• _Task directions_
Among the entries below, extract exactly the lines that run from the one with "Nigeria is also" through the one with "adsorbs nitrogen. (55, 665)", both ends included.

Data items
Start of Block

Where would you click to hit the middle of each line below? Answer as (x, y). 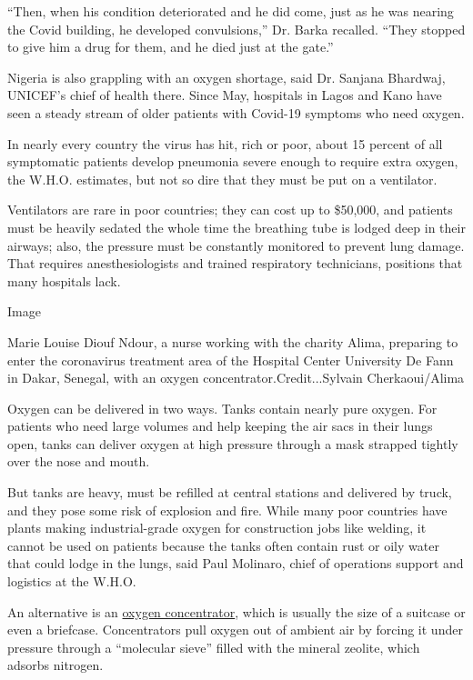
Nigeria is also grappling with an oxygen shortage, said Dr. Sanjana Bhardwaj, (226, 77)
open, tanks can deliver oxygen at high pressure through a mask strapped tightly (233, 443)
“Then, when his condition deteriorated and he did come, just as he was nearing (231, 11)
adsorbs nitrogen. (55, 665)
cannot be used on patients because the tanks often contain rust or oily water (223, 545)
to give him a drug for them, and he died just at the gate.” (171, 47)
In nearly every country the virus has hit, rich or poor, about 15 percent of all (225, 143)
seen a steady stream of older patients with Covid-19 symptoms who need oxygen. (236, 112)
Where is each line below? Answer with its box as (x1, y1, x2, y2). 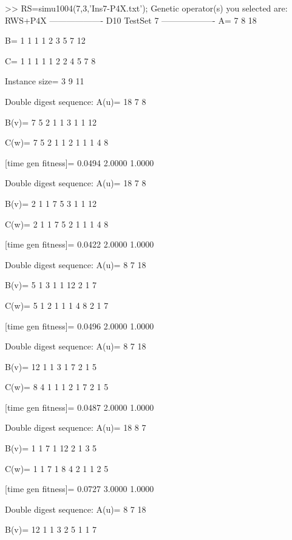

End of Block

• _Answer section_
Nigeria is also grappling with an oxygen shortage, said Dr. Sanjana Bhardwaj, (226, 77)
open, tanks can deliver oxygen at high pressure through a mask strapped tightly (233, 443)
“Then, when his condition deteriorated and he did come, just as he was nearing (231, 11)
adsorbs nitrogen. (55, 665)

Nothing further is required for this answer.